Note: This bug is displayed in read-only format because the product is no longer active in Red Hat Bugzilla.

Bug 1394956

Summary:	restraint process never returns on an ssh error
Product:	[Retired] Restraint	Reporter:	Vimal Patel <vipatel>
Component:	general	Assignee:	Artem Savkov <asavkov>
Status:	CLOSED NOTABUG	QA Contact:
Severity:	urgent	Docs Contact:
Priority:	unspecified
Version:	master	CC:	asavkov, bpeck
Target Milestone:	---
Target Release:	---
Hardware:	All
OS:	Linux
Whiteboard:
Fixed In Version:		Doc Type:	If docs needed, set a value
Doc Text:		Story Points:	---
Clone Of:		Environment:
Last Closed:	2017-08-10 17:58:23 UTC	Type:	Bug
Regression:	---	Mount Type:	---
Documentation:	---	CRM:
Verified Versions:		Category:	---
oVirt Team:	---	RHEL 7.3 requirements from Atomic Host:
Cloudforms Team:	---	Target Upstream Version:
Embargoed:

Description Vimal Patel 2016-11-14 21:19:11 UTC

Description of problem:
Restraint process never returns on an ssh error.

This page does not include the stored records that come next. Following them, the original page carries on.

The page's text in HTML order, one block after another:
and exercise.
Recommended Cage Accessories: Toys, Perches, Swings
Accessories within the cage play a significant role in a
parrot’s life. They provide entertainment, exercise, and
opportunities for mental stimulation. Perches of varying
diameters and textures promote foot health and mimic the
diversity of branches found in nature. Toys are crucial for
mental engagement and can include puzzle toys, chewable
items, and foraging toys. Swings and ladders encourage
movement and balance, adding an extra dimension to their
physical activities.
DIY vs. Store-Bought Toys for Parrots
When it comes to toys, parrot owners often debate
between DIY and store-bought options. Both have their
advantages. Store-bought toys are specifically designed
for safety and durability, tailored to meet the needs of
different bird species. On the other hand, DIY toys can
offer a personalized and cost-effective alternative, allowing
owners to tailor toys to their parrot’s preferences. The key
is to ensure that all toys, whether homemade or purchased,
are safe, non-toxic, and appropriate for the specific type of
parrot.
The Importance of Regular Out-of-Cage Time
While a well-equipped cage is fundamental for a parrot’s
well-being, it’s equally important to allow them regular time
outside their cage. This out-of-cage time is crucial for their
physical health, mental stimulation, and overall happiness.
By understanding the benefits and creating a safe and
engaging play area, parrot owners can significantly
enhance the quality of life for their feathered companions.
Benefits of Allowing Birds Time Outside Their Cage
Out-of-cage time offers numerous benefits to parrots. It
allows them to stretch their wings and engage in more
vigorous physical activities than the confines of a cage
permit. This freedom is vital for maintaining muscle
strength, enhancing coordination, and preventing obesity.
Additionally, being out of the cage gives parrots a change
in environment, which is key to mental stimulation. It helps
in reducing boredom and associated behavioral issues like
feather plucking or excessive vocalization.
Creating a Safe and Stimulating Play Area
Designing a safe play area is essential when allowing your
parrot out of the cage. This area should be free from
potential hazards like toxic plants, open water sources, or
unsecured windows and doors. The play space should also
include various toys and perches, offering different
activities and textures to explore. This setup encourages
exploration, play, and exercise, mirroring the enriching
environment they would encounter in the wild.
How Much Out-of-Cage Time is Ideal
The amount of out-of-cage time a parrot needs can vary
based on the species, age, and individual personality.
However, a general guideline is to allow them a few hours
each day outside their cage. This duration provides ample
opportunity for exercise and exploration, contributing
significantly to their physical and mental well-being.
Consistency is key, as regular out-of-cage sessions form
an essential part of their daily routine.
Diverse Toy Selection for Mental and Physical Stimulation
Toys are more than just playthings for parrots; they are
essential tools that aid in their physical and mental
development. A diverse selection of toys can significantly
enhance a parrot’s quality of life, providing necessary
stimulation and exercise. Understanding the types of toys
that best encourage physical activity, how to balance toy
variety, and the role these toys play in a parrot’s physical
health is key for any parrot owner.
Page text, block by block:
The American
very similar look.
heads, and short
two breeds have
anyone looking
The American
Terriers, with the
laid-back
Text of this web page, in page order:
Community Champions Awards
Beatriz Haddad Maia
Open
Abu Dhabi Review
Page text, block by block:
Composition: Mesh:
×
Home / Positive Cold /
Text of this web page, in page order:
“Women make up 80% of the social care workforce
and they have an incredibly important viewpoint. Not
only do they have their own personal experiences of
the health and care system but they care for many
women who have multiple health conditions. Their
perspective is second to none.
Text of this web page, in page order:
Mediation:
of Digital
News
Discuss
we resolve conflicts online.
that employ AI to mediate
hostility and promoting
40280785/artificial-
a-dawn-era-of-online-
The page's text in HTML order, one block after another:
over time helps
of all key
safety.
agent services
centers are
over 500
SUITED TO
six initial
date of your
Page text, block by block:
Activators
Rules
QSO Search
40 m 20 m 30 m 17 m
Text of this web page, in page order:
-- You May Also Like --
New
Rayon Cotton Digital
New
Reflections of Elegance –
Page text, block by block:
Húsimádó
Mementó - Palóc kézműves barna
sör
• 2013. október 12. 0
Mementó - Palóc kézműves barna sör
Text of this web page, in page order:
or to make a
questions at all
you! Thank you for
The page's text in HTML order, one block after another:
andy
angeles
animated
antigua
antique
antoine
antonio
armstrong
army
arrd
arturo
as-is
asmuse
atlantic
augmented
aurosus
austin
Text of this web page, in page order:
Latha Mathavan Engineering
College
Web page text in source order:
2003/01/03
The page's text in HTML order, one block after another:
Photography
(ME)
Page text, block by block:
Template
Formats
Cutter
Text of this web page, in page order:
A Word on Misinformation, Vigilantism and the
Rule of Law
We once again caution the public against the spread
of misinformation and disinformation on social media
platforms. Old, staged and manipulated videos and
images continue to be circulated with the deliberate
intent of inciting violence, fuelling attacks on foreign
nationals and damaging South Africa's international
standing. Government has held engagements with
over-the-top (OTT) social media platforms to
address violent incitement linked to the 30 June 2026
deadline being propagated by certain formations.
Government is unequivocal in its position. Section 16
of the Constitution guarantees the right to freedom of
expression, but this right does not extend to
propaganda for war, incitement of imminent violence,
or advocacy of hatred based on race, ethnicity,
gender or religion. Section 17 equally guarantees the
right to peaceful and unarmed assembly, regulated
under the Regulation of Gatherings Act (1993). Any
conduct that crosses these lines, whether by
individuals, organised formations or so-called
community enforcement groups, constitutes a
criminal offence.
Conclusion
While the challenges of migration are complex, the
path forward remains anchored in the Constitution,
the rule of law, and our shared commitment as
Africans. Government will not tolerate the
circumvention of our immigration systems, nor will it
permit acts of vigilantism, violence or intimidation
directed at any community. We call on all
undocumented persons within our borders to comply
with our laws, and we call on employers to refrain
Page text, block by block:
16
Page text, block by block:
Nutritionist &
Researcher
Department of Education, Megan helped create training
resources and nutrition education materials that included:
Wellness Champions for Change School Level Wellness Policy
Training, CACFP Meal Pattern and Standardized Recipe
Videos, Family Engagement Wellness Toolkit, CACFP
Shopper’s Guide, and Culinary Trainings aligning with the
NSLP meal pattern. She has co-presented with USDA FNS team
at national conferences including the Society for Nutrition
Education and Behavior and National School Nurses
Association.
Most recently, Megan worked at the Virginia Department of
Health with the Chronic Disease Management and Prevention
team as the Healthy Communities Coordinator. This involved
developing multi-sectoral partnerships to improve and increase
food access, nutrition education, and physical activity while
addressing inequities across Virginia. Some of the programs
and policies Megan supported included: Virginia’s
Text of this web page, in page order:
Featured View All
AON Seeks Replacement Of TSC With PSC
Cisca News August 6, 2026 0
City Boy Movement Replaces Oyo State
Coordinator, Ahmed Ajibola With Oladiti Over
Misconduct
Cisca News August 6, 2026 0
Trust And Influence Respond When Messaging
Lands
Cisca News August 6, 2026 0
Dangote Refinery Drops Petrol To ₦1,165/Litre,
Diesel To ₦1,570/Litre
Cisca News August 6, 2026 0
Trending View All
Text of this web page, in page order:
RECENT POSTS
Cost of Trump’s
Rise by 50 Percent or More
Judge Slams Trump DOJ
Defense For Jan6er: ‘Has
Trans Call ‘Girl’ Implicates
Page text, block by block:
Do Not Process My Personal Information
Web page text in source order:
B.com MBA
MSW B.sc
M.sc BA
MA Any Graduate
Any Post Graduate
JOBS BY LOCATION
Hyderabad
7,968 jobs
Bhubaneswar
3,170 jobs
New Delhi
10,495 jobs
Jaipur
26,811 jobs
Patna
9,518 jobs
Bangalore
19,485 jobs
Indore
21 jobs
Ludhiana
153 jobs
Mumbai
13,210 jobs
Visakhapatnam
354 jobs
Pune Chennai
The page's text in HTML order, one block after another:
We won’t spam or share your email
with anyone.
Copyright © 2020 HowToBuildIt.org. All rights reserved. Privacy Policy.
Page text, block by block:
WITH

Our team runs Restraint jobs that take a long time, and recently we have seen a lot of issues where the Restraint process never returns, and it is because of an ssh issue.

All I see in the log is:
Using ./FFinterop_final.01 for job run
Connecting to http://localhost:8091/run for host: 10.34.54.61:8081, recipe id:1
Error writing to ssh channel
Error reading from ssh channel
Connection terminated unexpectedly [g-io-error-quark, 34]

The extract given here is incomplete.